Data extracted from a collection:
━━━
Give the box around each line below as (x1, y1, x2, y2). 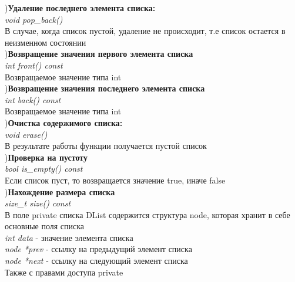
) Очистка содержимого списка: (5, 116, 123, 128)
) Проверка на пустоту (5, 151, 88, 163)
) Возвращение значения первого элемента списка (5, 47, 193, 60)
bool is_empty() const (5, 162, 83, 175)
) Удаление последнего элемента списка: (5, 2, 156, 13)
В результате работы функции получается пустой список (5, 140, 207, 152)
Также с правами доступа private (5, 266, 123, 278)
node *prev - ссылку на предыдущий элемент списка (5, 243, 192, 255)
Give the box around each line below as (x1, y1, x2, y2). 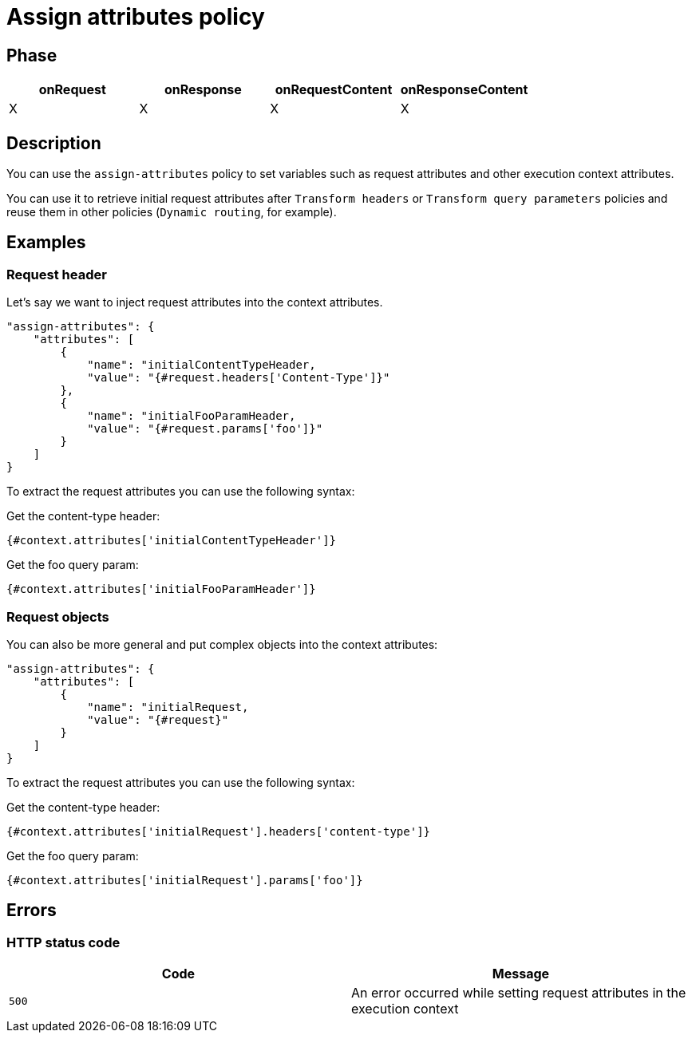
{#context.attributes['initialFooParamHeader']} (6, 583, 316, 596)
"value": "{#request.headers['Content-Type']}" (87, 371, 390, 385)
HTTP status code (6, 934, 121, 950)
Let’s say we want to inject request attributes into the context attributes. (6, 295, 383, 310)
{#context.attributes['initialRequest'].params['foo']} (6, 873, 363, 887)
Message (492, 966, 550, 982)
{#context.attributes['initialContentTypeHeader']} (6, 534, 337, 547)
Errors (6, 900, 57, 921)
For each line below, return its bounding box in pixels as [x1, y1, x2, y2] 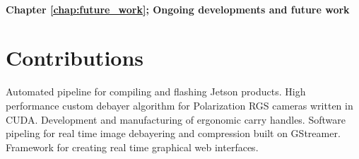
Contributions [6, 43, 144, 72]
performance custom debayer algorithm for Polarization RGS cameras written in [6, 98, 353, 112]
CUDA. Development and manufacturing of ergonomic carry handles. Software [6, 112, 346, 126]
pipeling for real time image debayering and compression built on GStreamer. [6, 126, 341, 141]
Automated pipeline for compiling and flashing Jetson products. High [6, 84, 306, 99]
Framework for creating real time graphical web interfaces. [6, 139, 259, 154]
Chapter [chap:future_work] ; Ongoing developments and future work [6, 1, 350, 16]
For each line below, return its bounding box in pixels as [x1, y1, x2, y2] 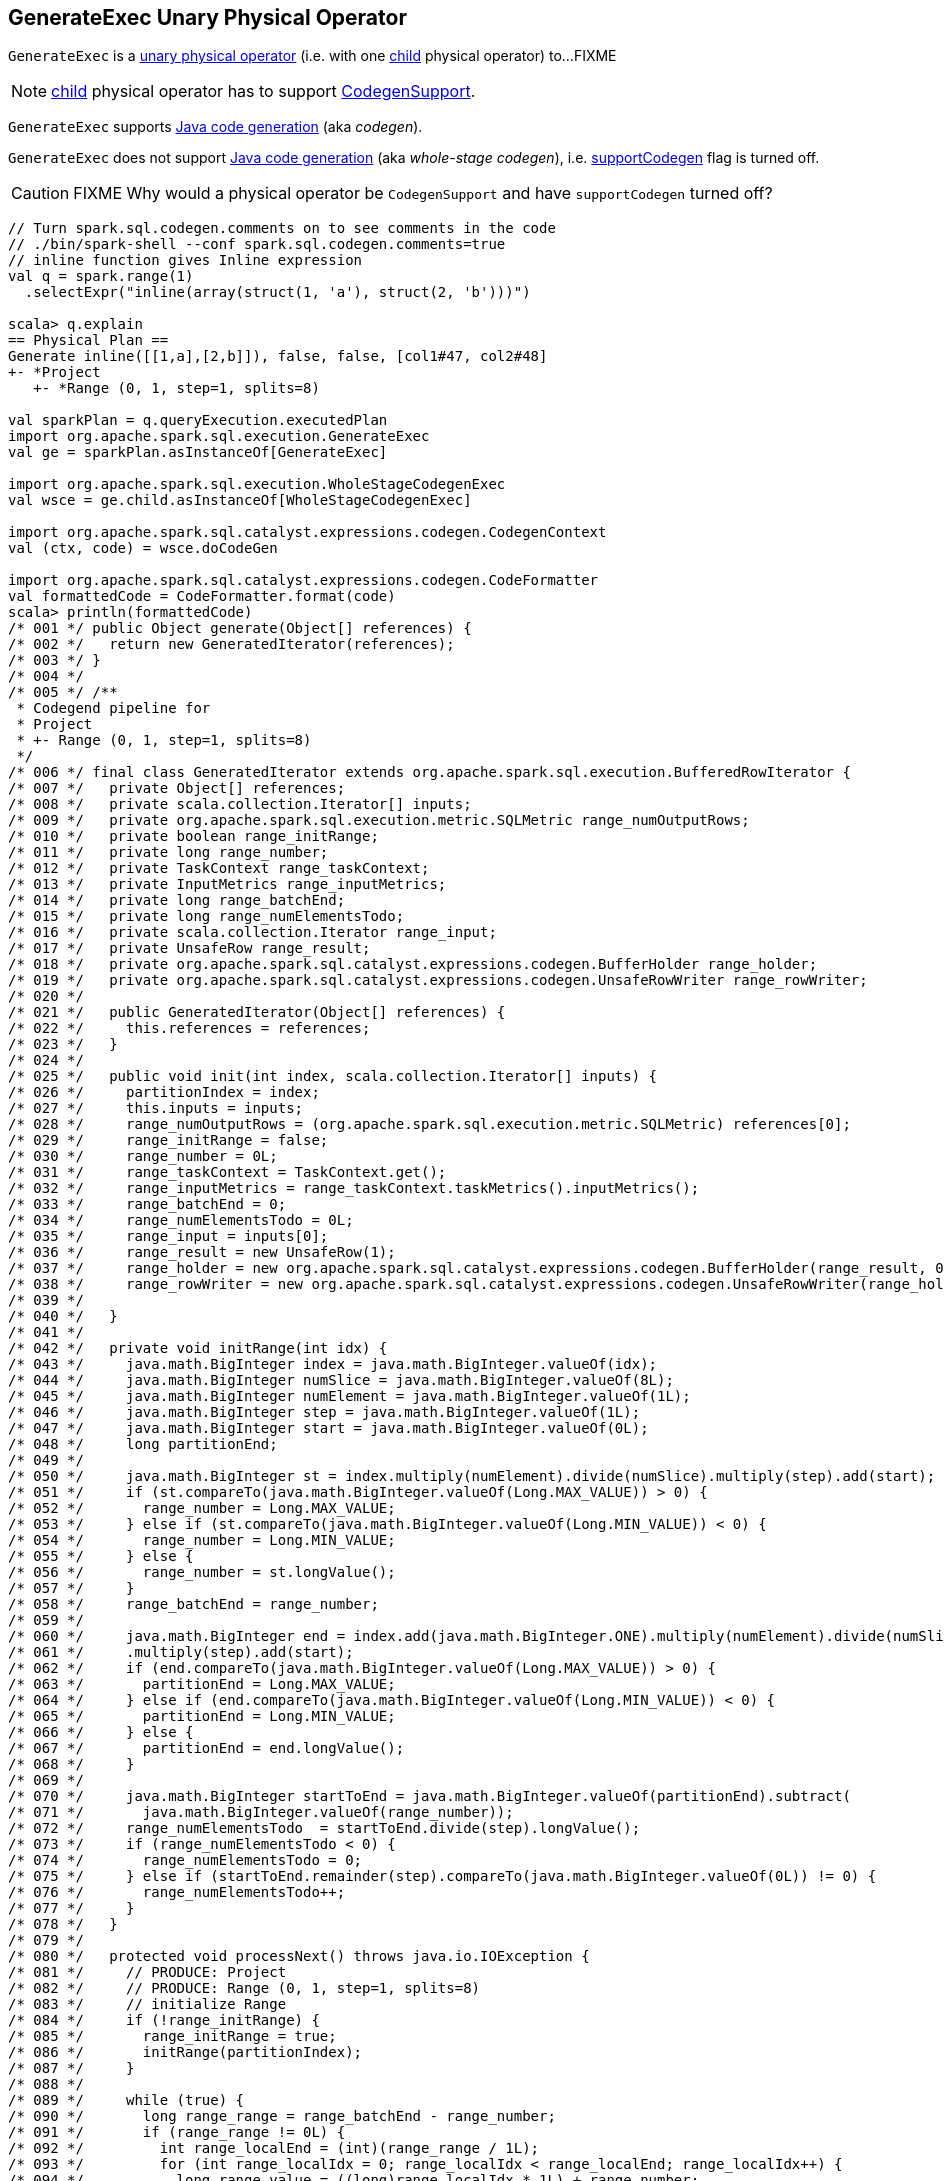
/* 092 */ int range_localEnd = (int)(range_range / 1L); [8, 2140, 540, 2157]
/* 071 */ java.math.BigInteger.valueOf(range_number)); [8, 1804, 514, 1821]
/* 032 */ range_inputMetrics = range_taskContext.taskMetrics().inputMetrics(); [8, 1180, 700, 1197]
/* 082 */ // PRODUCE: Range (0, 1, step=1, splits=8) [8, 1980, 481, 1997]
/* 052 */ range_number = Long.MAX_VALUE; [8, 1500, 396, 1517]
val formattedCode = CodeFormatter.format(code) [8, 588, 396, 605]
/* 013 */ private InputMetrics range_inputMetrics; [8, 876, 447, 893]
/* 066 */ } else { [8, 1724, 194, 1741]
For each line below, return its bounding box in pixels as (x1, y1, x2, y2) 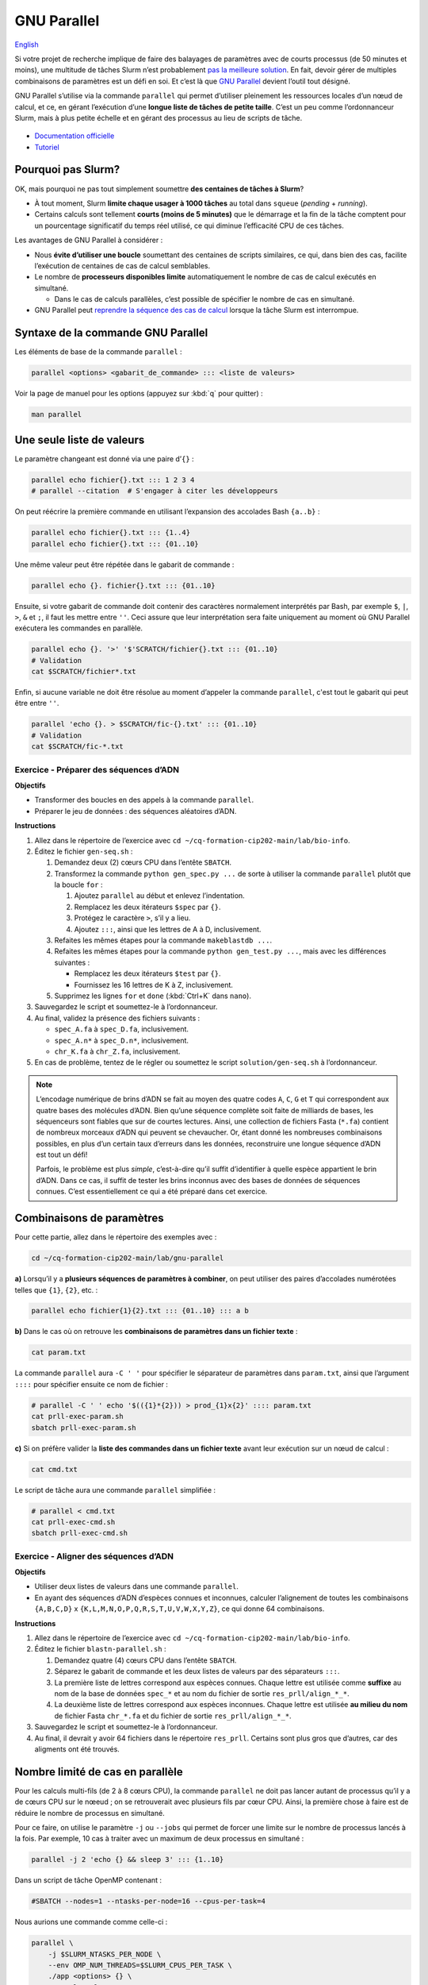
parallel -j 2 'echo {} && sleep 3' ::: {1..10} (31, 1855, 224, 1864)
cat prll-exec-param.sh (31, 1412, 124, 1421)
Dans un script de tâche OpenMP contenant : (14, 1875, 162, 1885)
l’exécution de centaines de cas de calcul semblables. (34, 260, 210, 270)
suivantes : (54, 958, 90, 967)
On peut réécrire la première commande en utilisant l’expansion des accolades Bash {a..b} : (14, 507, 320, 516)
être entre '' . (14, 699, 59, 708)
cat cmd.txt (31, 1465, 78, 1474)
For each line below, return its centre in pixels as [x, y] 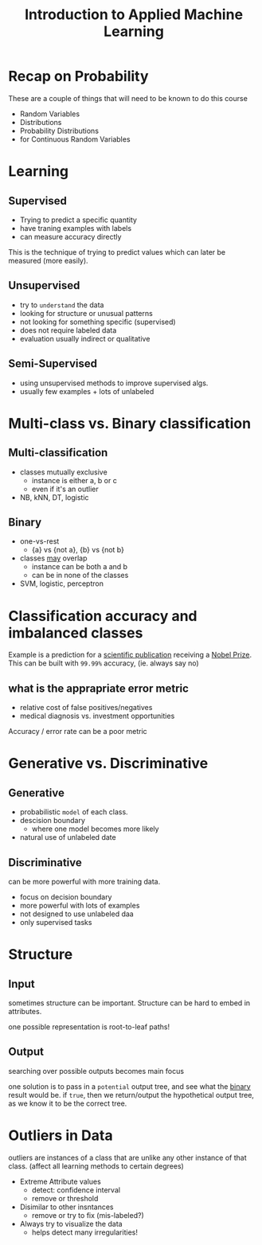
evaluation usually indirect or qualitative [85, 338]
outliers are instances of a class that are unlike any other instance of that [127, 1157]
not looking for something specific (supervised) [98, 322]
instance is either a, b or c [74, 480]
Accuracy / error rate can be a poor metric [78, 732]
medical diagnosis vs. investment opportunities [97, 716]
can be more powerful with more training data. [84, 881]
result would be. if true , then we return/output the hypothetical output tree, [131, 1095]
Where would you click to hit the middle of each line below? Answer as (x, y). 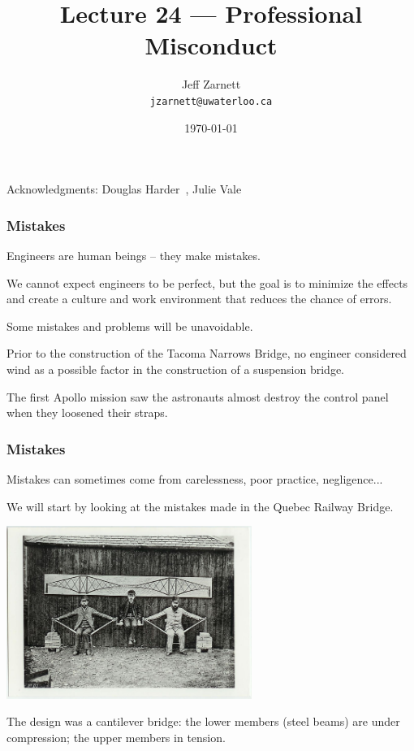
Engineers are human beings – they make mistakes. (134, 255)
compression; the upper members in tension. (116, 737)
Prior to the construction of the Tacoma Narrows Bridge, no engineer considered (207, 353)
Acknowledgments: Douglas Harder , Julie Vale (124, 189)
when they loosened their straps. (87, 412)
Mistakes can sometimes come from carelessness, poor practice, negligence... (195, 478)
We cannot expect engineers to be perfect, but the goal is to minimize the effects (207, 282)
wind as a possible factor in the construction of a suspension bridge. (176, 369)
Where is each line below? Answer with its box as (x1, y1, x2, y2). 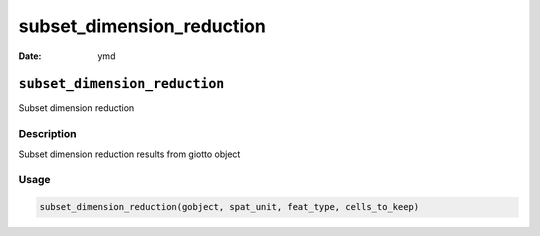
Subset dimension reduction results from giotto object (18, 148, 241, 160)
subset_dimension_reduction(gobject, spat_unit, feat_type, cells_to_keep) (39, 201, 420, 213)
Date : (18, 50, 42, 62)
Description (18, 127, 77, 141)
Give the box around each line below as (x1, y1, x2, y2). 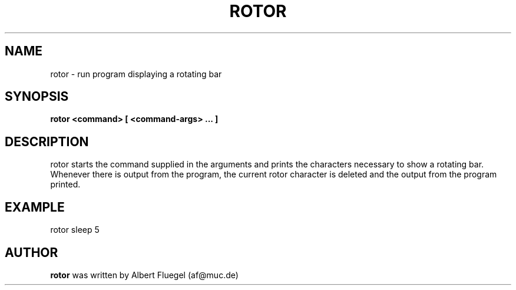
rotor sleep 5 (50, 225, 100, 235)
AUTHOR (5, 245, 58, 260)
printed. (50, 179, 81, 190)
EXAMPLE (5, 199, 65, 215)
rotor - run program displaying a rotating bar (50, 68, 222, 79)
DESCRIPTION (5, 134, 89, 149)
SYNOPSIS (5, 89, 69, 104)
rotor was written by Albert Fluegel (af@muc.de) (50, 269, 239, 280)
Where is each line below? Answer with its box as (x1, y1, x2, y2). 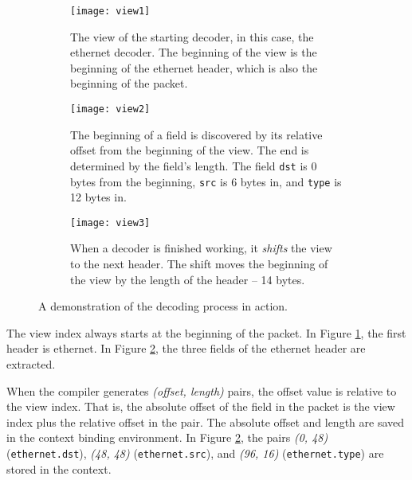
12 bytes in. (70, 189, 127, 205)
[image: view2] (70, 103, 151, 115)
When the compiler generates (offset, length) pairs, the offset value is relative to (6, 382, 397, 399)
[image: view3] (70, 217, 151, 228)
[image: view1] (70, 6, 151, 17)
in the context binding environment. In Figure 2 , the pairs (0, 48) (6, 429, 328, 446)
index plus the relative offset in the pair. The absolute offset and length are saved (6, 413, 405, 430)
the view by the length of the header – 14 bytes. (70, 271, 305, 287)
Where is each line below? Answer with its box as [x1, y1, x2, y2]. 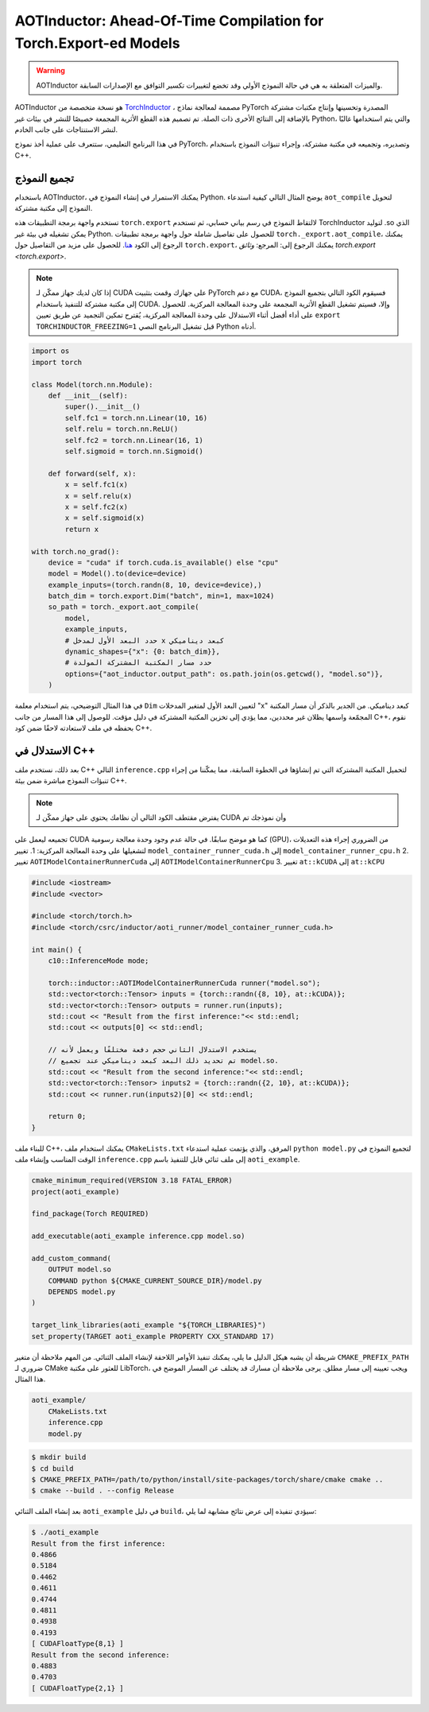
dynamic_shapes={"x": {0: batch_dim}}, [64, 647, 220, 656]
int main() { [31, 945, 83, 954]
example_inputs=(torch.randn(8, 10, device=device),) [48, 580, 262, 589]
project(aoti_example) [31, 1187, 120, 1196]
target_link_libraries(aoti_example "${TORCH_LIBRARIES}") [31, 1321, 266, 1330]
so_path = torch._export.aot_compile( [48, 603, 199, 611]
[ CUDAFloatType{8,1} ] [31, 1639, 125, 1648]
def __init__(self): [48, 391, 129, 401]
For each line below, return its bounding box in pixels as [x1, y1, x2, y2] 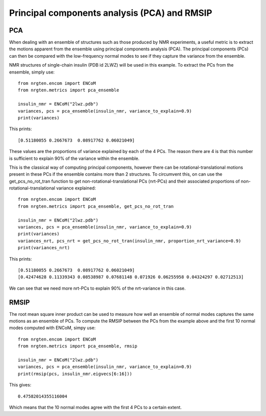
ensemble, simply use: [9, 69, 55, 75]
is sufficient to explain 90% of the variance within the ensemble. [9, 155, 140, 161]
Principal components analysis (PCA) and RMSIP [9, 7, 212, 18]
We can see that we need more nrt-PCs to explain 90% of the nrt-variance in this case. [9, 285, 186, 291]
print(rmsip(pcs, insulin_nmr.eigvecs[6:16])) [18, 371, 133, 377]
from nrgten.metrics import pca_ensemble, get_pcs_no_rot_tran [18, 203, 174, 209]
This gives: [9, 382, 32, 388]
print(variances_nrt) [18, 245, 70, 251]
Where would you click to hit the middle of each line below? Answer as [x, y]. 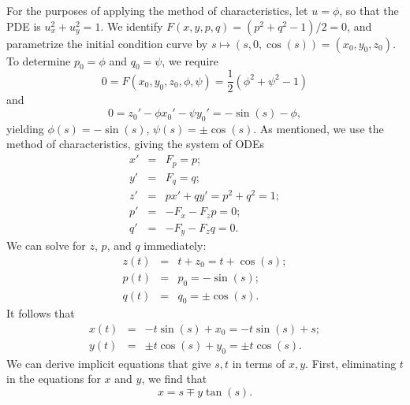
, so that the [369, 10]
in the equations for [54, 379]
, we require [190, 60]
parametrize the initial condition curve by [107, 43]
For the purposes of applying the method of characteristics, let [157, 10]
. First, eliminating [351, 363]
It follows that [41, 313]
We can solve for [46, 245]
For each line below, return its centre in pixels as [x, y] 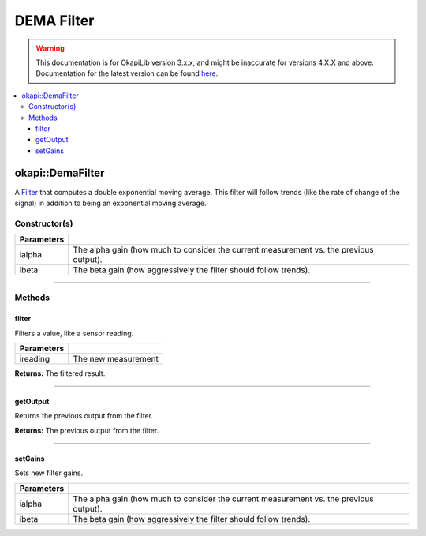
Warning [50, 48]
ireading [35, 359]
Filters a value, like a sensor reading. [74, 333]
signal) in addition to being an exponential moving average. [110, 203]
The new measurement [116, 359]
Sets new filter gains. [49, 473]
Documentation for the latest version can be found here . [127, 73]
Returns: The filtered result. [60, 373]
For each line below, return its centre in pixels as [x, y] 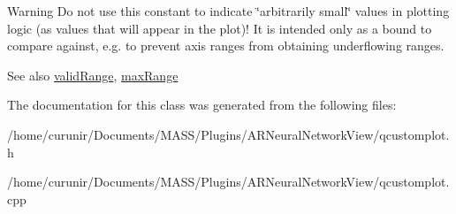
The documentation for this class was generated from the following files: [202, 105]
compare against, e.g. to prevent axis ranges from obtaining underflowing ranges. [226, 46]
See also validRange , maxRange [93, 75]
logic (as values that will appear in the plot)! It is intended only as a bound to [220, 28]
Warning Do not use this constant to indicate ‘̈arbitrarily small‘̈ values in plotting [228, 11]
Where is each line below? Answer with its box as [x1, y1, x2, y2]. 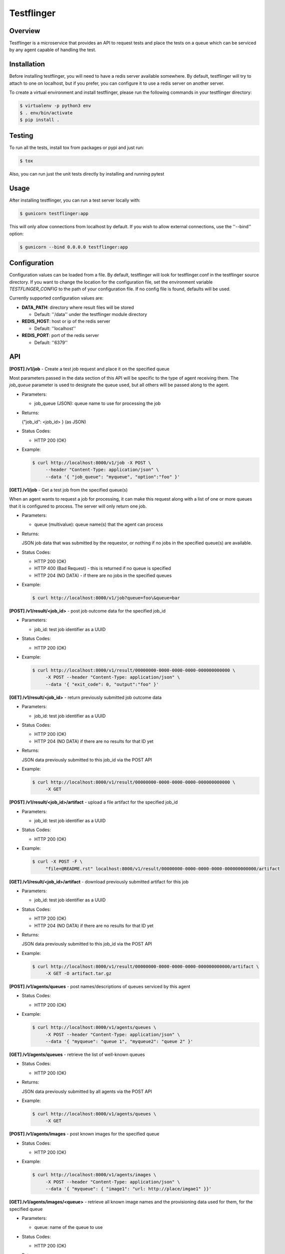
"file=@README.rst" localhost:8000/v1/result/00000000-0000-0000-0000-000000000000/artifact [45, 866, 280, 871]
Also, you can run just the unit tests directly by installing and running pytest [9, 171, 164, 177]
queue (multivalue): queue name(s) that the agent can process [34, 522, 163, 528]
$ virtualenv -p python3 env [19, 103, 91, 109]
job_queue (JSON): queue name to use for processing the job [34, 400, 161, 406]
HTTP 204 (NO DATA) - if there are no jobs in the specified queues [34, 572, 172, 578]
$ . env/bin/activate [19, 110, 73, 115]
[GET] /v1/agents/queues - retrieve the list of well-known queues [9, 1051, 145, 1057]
━━━
# What is expected
The line containing "performance custom debayer" marks where the copy ends; print every line before it from the start of the records, and that line too, but no pictures.

# Answer to this task
Give the box around each line below as (x1, y1, x2, y2). 
) Очистка содержимого списка: (5, 116, 123, 128)
) Проверка на пустоту (5, 151, 88, 163)
) Возвращение значения первого элемента списка (5, 47, 193, 60)
bool is_empty() const (5, 162, 83, 175)
) Удаление последнего элемента списка: (5, 2, 156, 13)
В результате работы функции получается пустой список (5, 140, 207, 152)
Также с правами доступа private (5, 266, 123, 278)
node *prev - ссылку на предыдущий элемент списка (5, 243, 192, 255)
Give the box around each line below as (x1, y1, x2, y2). 
{#context.attributes['initialFooParamHeader']} (6, 583, 316, 596)
"value": "{#request.headers['Content-Type']}" (87, 371, 390, 385)
HTTP status code (6, 934, 121, 950)
Let’s say we want to inject request attributes into the context attributes. (6, 295, 383, 310)
{#context.attributes['initialRequest'].params['foo']} (6, 873, 363, 887)
Message (492, 966, 550, 982)
{#context.attributes['initialContentTypeHeader']} (6, 534, 337, 547)
Errors (6, 900, 57, 921)
For each line below, return its bounding box in pixels as [x1, y1, x2, y2] 
Contributions [6, 43, 144, 72]
performance custom debayer algorithm for Polarization RGS cameras written in [6, 98, 353, 112]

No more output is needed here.